IIFCL doubles planned loan to $1 billion after RBI's subsidised dollar-borrowing window; also in talks for $400 million ADB funding and a debut dollar bond.
Alpha Score of 46 reflects weak overall profile with weak momentum, weak value, moderate quality, moderate sentiment.
India Infrastructure Finance Company (IIFCL) is lining up a $1 billion overseas borrowing that would be its biggest foreign-currency loan, while separately seeking about $400 million from the Asian Development Bank, an executive said Monday.
The state-run infrastructure lender doubled the planned loan to $1 billion after the Reserve Bank of India opened a subsidised borrowing window for state-owned firms and banks. The facility lets them raise foreign currency funds and hedge forex exposure at cheaper rates, part of a broader push to boost dollar inflows and support the rupee.
The $1 billion loan carries a 15-year tenor at an interest rate under 7%, Palash Srivastava, IIFCL deputy managing director, told Reuters. The ADB loan, if finalised, would run 20 years and total roughly $400 million.

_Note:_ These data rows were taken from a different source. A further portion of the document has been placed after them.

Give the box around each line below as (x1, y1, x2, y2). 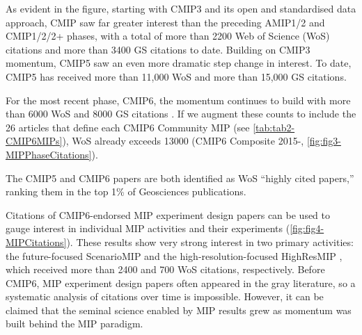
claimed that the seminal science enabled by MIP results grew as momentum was (6, 302, 352, 317)
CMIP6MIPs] (6, 133, 63, 148)
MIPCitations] (6, 234, 67, 249)
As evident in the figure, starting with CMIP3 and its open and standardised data (6, 1, 356, 15)
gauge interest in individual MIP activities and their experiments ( (6, 221, 290, 236)
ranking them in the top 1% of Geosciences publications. (6, 184, 246, 199)
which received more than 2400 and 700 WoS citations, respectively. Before (6, 262, 325, 277)
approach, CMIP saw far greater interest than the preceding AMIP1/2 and (6, 15, 325, 29)
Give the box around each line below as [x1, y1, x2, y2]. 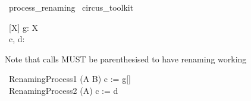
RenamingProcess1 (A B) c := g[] [8, 72, 131, 85]
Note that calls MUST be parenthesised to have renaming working [5, 52, 247, 65]
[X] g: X [8, 21, 38, 33]
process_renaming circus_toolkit [8, 1, 134, 13]
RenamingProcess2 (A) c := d [8, 84, 118, 96]
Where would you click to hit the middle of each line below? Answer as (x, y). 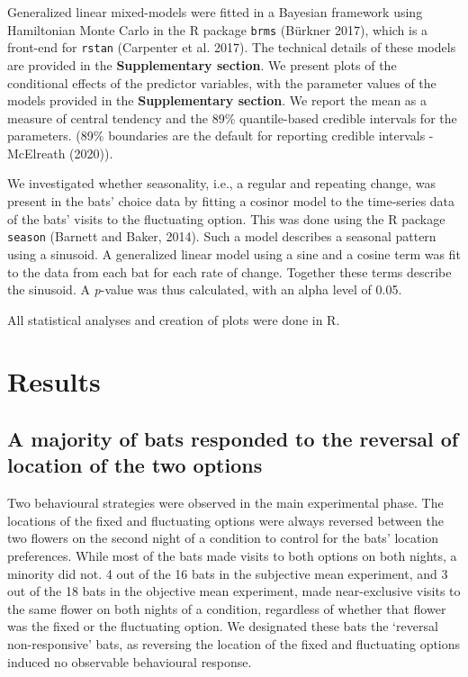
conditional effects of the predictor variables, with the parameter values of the (222, 82)
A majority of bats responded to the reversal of (233, 439)
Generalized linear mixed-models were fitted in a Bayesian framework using (215, 12)
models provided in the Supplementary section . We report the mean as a (217, 100)
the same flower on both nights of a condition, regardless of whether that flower (227, 608)
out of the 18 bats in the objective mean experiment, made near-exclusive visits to (234, 591)
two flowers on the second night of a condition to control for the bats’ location (223, 538)
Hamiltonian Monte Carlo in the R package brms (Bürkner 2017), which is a (218, 29)
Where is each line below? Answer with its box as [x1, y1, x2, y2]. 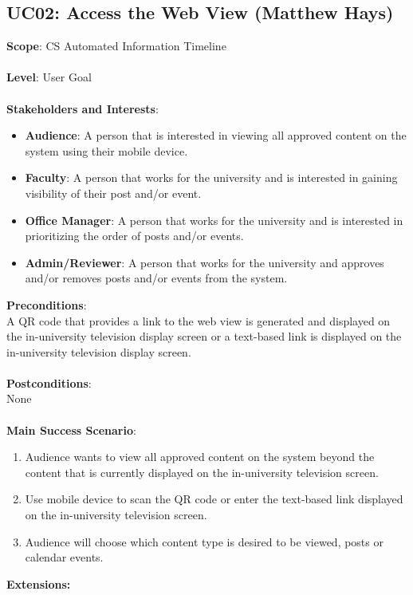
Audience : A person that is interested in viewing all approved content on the [25, 127, 407, 144]
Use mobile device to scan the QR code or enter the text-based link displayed [25, 491, 403, 507]
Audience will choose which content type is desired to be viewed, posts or [25, 533, 383, 550]
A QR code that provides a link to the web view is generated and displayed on [6, 312, 391, 329]
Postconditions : [6, 374, 92, 391]
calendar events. [25, 549, 104, 565]
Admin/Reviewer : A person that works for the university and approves [25, 254, 384, 270]
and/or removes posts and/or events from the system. [25, 270, 288, 286]
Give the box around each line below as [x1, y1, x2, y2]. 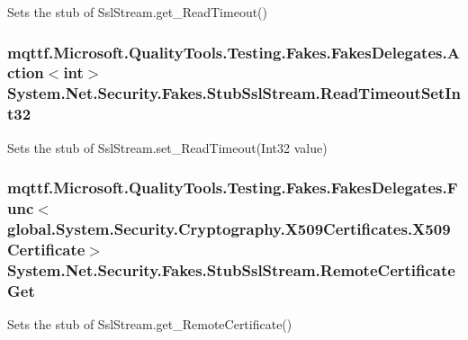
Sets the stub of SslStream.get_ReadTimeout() [7, 3, 268, 21]
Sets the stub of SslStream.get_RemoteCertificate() [7, 315, 292, 333]
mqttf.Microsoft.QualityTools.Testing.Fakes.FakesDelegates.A [7, 40, 460, 63]
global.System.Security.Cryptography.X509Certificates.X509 [7, 217, 451, 239]
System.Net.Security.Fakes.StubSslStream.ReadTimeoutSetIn [7, 82, 461, 104]
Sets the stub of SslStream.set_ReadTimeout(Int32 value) [7, 138, 328, 157]
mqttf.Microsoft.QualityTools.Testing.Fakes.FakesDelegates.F [7, 176, 458, 199]
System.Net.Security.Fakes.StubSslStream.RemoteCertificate [7, 258, 455, 281]
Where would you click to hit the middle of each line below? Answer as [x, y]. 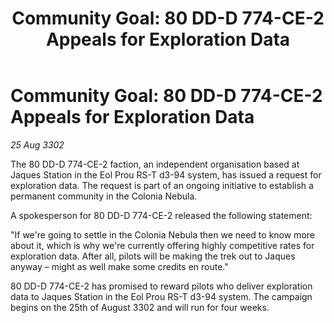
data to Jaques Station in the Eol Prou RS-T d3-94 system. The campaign [161, 296]
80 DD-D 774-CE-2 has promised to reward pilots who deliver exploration [161, 286]
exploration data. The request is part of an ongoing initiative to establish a [162, 185]
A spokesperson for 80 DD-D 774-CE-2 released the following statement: [161, 215]
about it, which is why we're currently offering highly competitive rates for [162, 245]
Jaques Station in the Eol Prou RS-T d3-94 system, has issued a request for [166, 174]
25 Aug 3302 [37, 144]
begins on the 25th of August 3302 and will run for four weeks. [140, 307]
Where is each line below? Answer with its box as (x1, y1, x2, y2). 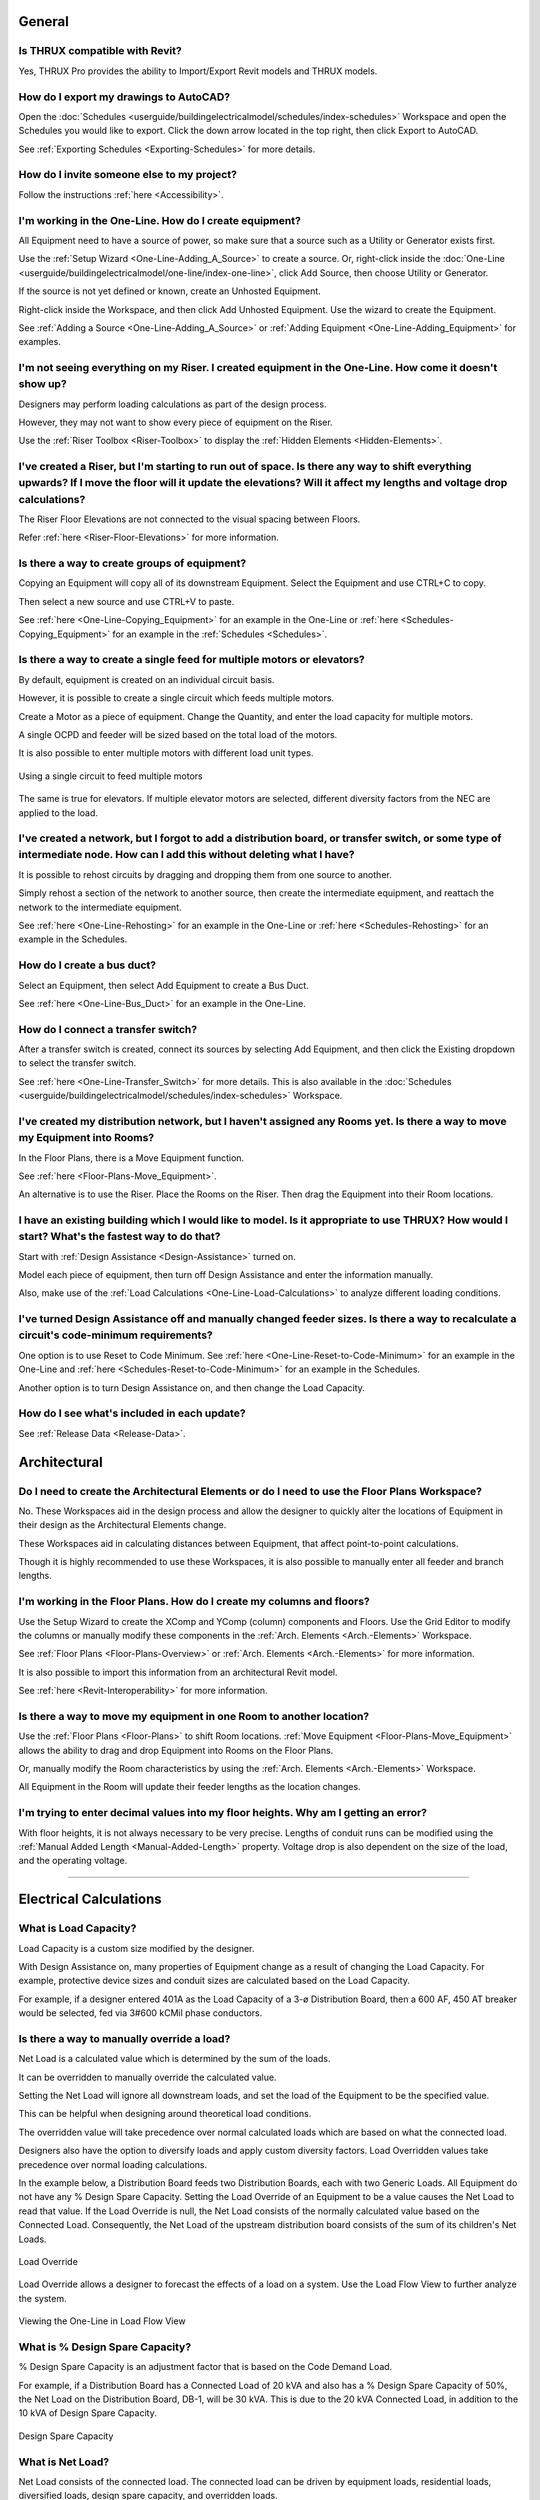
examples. (18, 336, 62, 348)
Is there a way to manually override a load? (18, 2031, 231, 2045)
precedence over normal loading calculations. (18, 2158, 208, 2170)
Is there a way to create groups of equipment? (18, 556, 247, 570)
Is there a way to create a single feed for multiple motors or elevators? (18, 653, 365, 667)
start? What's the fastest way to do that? (18, 1230, 221, 1244)
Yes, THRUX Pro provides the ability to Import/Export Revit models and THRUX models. (18, 65, 378, 77)
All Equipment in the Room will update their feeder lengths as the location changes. (18, 1781, 361, 1793)

IIFCL is also weighing its debut dollar bond, around $100 million, by year-end. The bond will likely be in the three- to five-year tenor, Srivastava added.
The borrowing spree shows the RBI's incentive is working. In recent weeks, HDFC Bank raised $750 million via a five-year dollar bond, Axis Bank priced $800 million in a dual-tranche sale, and Power Finance Corp raised $300 million. State Bank of India and Bank of Baroda are planning similar overseas deals.

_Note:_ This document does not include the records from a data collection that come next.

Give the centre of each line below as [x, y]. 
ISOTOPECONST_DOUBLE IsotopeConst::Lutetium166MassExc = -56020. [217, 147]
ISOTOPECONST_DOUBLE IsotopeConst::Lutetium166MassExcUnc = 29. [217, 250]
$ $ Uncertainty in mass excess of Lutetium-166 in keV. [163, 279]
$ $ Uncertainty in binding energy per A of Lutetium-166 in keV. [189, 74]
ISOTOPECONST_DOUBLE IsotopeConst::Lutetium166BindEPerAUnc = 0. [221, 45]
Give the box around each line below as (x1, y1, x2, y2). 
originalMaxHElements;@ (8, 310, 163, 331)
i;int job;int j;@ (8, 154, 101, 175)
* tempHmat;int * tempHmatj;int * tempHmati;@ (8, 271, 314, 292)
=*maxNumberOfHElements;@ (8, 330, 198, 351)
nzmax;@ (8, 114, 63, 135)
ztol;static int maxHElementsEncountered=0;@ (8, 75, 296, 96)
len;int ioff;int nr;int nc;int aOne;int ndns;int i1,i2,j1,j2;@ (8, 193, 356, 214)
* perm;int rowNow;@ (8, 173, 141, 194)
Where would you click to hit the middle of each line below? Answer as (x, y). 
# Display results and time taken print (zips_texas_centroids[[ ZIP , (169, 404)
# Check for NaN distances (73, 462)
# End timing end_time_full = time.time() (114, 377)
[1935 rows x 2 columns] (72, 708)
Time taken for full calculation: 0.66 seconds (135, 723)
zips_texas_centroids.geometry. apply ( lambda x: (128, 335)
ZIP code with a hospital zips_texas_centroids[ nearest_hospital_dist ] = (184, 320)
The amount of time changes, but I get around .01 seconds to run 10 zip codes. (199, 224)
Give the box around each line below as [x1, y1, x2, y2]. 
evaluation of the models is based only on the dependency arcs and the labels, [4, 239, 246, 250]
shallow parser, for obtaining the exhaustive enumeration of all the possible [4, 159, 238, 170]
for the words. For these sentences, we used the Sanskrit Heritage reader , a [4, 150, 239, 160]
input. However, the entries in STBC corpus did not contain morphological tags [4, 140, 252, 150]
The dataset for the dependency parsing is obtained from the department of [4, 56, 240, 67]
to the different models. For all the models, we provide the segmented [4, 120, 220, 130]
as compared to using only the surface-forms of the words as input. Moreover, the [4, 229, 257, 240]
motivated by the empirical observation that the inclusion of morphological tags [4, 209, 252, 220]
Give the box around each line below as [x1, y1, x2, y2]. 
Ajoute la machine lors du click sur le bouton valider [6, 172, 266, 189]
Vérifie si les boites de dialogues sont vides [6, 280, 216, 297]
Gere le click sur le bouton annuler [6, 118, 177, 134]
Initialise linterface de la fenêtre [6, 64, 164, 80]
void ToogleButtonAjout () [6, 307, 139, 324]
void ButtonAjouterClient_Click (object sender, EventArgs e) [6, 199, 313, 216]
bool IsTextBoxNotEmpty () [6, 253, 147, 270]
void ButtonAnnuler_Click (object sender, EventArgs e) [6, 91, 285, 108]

For IIFCL, the $1 billion loan replaces an initial $500 million target that had been set before the RBI measure. The bigger size means more long-dated foreign currency for infrastructure projects, where the company is a key lender. The ADB funding would add another 20-year tranche at what is likely concessional pricing.
A successful dollar bond debut would give IIFCL a third funding channel. The company has not issued a dollar bond before, Srivastava said, and the three- to five-year tenor would target a different part of the curve than the 15-year bank loan.

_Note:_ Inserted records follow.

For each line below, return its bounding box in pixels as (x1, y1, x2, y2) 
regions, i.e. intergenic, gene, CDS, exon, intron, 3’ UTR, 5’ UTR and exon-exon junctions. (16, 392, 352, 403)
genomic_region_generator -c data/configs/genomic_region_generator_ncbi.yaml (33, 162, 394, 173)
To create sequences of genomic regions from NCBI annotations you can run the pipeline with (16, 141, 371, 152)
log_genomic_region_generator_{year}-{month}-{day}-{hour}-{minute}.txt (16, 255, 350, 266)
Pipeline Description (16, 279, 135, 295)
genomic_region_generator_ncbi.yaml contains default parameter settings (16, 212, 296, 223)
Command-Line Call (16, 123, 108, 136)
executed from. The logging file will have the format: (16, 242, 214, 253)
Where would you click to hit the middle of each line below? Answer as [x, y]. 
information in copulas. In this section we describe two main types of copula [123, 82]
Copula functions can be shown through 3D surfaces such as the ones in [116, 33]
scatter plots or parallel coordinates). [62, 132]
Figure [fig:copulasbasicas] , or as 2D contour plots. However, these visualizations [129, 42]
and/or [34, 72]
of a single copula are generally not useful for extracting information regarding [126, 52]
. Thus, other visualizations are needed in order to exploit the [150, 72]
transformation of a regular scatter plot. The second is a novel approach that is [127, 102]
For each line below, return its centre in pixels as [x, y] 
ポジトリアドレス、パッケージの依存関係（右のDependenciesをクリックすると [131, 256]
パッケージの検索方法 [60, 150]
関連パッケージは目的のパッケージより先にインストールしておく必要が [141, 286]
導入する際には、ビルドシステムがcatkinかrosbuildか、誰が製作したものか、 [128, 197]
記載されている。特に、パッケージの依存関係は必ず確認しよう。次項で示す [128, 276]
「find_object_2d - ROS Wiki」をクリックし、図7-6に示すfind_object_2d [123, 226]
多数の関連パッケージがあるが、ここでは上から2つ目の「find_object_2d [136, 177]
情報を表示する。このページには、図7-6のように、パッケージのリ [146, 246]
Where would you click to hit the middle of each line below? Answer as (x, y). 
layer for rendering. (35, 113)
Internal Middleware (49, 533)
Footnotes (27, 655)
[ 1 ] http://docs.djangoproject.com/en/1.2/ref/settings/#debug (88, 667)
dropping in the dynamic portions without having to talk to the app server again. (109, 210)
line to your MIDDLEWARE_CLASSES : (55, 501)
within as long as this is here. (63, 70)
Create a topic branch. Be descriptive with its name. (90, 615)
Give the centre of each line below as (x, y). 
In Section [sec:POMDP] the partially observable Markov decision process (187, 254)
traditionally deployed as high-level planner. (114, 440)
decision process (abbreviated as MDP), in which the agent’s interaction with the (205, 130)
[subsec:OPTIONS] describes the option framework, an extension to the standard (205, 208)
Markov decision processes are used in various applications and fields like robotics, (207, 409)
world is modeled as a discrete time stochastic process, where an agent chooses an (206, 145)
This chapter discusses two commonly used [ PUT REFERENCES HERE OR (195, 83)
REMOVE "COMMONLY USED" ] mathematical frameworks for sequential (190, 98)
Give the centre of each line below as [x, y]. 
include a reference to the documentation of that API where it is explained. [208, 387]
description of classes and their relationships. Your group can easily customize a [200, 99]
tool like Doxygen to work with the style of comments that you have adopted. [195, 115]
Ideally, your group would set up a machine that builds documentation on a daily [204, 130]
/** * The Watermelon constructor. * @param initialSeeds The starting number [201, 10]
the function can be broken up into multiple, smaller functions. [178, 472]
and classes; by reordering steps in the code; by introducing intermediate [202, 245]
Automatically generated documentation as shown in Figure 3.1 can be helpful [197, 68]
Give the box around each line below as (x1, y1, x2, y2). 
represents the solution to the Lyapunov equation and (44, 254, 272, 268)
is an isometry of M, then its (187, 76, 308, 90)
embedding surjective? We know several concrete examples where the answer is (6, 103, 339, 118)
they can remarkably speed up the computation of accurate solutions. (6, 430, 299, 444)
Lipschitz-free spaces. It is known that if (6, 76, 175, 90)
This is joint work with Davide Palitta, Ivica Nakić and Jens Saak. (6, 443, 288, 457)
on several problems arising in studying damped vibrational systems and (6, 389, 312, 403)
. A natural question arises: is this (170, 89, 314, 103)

What would confirm the setup is working: further state-owned issuers tapping the RBI window with loans or bonds above $500 million, and the rupee holding recent levels without heavy central bank intervention. A reversal would come if global dollar funding costs rise or the RBI tightens the subsidy terms.
The next scheduled event is the bond issue, which IIFCL aims to complete before year-end. Srivastava did not give a precise date.